Supreme Court of Pennsylvania.
Argued May 29, 1957.
June 28, 1957.
Before JONES, C.J., BELL, CHIDSEY, MUSMANNO, ARNOLD, JONES and COHEN, JJ.
John J. Krafsig, Jr., for appellant.
Michael T. Morris, with him John H. Bream, for appellee.
OPINION PER CURIAM, June 28, 1957:
The plaintiff, an employee of a partnership of which the defendant was a member, sued the latter individually in trespass for personal injuries suffered in an automobile accident while the defendant was driving the plaintiff and himself back to their place of employment from a painting job on which they both had been working. The plaintiff received from his employers workmen's compensation for his injuries and signed a final settlement receipt. All of these facts *500 appear by the pleadings and are confirmed by the plaintiff's admissions of record. The learned court below gave judgment on the pleadings for the defendant; and the plaintiff appealed.

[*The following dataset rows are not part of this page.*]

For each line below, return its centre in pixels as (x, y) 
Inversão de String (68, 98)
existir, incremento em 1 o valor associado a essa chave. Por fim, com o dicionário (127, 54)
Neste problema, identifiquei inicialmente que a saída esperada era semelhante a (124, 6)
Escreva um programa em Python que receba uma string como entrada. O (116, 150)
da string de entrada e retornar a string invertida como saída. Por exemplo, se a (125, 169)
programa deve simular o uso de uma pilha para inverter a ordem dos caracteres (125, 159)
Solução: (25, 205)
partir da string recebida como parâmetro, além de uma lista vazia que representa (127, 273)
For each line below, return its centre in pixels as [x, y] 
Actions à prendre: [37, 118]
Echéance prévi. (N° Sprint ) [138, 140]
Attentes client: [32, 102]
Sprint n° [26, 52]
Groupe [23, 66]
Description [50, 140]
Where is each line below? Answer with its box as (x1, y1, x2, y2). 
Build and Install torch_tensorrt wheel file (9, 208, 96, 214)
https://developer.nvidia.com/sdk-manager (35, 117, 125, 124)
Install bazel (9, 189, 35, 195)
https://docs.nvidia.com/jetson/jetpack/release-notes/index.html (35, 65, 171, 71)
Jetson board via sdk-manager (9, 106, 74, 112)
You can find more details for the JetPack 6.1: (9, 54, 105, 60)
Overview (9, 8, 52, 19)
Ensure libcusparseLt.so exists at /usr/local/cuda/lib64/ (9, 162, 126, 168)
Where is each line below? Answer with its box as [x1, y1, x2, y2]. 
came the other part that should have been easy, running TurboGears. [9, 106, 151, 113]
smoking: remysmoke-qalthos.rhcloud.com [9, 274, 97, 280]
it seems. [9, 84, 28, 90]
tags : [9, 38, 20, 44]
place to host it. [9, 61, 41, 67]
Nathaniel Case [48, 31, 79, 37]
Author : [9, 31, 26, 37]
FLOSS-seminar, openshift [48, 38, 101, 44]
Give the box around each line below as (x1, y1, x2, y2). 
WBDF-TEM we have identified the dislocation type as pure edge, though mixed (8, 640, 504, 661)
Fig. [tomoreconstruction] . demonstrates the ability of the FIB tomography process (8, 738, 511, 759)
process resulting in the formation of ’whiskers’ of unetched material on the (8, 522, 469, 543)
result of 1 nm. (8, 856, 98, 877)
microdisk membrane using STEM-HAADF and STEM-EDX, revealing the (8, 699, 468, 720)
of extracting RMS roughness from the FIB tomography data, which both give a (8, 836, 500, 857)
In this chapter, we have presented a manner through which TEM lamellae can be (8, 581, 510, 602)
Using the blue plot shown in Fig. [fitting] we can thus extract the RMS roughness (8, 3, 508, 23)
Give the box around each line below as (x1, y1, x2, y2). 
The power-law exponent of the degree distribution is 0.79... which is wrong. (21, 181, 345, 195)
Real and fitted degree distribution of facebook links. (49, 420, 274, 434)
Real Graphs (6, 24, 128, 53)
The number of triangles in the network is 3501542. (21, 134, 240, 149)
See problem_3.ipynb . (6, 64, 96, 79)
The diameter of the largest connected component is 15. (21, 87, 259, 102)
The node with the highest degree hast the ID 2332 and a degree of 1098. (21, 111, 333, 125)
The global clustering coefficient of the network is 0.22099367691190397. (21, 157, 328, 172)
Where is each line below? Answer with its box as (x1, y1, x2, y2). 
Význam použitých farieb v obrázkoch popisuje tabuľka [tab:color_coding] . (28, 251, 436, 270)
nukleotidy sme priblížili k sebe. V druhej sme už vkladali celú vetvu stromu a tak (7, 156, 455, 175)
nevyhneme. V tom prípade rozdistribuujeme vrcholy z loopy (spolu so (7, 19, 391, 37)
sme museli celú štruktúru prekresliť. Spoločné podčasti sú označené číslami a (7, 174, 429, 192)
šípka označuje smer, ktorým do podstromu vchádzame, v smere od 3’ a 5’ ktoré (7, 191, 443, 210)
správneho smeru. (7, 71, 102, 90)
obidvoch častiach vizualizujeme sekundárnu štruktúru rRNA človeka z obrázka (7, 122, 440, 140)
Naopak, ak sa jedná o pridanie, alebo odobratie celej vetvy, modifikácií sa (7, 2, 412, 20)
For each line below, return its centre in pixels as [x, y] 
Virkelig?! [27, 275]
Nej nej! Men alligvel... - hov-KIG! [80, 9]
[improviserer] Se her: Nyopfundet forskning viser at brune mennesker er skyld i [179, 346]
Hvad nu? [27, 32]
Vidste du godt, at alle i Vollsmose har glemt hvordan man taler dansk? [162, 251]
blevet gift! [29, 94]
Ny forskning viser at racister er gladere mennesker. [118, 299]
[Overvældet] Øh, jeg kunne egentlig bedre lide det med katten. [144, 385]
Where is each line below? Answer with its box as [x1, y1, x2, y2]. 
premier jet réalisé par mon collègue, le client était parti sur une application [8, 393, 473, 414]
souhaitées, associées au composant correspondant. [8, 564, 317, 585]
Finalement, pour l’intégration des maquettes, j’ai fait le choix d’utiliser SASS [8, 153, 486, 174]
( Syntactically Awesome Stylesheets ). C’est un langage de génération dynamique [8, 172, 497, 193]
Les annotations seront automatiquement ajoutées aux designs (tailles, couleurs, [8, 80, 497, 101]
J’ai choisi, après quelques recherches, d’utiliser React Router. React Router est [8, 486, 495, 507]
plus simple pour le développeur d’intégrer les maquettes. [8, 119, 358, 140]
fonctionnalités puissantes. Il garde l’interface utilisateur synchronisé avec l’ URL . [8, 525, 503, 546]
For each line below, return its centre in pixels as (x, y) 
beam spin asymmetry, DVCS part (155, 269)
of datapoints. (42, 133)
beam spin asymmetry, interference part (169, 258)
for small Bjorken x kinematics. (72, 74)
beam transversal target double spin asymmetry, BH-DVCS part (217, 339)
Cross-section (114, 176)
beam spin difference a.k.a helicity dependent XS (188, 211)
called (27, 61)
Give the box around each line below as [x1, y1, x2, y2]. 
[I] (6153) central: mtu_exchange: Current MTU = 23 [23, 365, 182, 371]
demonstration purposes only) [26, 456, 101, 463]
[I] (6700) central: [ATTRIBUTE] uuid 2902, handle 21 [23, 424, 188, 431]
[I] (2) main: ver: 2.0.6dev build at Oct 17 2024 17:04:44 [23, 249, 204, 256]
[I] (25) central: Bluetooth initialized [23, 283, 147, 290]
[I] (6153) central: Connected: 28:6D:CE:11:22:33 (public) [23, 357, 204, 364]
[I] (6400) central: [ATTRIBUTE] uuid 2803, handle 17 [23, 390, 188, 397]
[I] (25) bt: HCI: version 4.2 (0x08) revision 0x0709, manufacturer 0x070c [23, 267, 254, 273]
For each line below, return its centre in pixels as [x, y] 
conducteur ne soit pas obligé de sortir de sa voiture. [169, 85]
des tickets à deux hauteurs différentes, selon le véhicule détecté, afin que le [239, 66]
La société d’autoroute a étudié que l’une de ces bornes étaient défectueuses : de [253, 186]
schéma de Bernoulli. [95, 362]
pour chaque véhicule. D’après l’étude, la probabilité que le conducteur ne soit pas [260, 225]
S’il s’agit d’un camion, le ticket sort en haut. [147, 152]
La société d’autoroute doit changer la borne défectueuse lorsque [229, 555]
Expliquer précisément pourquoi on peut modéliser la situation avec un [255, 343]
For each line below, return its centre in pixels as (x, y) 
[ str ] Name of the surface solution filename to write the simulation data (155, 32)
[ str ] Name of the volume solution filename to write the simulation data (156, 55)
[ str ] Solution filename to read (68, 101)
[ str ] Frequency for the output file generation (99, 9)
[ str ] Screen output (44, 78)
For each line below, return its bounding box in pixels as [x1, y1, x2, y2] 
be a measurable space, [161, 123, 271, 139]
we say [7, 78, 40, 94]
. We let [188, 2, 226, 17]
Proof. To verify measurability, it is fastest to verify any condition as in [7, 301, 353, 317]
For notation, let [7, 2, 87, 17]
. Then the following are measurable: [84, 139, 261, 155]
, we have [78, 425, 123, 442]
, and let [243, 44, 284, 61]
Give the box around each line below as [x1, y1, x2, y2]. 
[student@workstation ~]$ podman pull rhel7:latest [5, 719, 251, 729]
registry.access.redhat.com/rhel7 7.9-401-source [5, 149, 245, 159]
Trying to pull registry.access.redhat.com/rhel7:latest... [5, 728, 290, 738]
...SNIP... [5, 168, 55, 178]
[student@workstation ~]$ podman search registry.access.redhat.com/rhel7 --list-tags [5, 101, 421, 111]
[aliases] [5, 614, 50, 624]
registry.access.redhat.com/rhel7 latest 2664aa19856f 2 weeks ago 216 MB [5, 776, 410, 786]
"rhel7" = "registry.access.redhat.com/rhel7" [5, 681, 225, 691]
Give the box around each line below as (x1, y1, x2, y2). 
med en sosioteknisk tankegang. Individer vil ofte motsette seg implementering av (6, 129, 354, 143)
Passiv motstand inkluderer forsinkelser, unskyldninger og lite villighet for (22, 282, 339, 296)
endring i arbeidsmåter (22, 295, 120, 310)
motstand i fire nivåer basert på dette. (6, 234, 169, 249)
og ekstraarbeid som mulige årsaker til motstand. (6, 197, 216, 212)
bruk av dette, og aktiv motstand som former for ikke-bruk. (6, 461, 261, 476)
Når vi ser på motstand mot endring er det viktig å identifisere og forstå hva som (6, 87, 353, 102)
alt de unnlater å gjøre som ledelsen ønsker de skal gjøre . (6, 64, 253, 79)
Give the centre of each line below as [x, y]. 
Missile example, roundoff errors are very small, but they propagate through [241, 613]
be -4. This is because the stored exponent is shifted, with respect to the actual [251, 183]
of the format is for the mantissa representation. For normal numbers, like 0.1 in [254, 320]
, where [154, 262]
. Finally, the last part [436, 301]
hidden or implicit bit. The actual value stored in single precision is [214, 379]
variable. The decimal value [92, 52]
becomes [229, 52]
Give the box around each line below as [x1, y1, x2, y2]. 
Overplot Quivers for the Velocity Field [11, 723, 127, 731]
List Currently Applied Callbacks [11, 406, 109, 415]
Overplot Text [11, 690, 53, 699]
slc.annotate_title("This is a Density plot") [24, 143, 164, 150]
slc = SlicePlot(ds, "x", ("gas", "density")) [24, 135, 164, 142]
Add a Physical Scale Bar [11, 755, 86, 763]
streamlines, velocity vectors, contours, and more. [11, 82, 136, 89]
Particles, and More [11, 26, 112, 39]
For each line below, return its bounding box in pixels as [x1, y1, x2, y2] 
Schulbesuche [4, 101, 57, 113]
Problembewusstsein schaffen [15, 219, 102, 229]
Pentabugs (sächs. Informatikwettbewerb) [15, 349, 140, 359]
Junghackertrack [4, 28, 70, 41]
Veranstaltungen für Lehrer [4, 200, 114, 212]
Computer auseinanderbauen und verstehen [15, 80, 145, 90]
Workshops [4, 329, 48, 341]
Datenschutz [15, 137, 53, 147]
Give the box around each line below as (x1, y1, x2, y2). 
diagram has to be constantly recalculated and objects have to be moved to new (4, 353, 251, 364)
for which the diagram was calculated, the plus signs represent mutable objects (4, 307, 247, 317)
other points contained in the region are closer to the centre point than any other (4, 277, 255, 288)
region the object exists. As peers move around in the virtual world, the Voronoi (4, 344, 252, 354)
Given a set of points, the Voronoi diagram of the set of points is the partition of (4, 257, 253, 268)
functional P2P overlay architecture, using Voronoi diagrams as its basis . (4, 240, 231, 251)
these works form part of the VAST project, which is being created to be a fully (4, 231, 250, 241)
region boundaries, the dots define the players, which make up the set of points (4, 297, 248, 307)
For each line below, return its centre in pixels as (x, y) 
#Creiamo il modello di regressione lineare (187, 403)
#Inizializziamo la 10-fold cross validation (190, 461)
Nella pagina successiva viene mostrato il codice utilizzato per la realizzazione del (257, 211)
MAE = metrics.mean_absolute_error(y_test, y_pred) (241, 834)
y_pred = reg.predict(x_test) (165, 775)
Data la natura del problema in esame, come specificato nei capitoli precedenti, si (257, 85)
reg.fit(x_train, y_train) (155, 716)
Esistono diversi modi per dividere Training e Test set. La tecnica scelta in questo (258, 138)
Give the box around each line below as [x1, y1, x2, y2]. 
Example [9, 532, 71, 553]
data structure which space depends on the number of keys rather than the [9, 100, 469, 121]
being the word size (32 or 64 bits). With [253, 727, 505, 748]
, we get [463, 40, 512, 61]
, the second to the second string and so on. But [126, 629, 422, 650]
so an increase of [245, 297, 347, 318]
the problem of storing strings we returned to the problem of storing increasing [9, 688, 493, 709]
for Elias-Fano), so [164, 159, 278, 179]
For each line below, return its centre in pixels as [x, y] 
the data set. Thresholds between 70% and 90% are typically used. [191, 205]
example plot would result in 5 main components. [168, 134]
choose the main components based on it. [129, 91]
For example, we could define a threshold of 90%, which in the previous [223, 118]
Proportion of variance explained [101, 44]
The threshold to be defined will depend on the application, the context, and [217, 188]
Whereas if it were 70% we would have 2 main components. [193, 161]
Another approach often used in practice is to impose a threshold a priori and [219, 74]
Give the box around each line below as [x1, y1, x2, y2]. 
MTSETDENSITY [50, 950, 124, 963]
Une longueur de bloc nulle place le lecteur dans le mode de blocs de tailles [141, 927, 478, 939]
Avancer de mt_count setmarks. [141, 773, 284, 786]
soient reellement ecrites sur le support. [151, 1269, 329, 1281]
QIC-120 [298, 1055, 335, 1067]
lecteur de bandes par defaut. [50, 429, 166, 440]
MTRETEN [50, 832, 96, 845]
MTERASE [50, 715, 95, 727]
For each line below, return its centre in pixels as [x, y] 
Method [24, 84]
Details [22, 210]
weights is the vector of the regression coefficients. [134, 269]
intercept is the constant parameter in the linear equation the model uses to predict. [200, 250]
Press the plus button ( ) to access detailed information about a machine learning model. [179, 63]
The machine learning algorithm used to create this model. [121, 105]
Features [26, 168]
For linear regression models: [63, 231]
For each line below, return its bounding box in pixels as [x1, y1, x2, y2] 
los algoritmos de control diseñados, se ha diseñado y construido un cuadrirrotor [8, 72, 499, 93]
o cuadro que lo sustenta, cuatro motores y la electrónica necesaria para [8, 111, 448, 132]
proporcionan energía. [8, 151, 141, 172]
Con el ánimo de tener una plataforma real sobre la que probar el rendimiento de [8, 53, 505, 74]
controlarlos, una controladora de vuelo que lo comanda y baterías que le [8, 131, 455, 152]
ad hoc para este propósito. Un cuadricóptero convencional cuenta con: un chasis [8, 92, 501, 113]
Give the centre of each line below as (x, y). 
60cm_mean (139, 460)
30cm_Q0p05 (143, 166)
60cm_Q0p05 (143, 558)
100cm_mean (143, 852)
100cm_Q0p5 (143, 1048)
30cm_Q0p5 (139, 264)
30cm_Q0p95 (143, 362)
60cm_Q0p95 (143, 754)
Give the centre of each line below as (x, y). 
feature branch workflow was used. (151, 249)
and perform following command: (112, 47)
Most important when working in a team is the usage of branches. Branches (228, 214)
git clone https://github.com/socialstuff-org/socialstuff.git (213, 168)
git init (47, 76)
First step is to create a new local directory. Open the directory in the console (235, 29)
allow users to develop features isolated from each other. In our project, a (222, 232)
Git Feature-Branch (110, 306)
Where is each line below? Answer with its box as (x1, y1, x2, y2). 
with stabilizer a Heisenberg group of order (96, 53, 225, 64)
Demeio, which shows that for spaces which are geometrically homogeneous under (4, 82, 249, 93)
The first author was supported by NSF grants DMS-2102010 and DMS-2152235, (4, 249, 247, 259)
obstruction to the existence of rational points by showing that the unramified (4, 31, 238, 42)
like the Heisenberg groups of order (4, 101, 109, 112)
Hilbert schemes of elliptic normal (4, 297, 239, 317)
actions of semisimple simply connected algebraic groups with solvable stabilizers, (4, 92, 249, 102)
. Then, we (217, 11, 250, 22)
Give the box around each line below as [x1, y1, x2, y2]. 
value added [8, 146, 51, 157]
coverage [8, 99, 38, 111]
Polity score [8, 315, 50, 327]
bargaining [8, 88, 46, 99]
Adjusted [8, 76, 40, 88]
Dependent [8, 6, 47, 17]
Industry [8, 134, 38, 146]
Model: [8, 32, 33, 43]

The plaintiff's injuries for which he claimed in trespass were sustained in the course of his employment and were therefore compensable by his employers under the Workmen's Compensation Law. He was not entitled, in addition, to a common-law action for damages against the defendant employer individually. So long as the plaintiff was an employee of the defendant partnership and was injured in the course of his employment, it is immaterial that the injury was due to the alleged negligence of one of his employers.
The opinion of Judge SOHN for the court below disposed of the claim in trespass against the individual partner so cogently and so adequately that we need add nothing futher in justification of the judgment.
Judgment affirmed.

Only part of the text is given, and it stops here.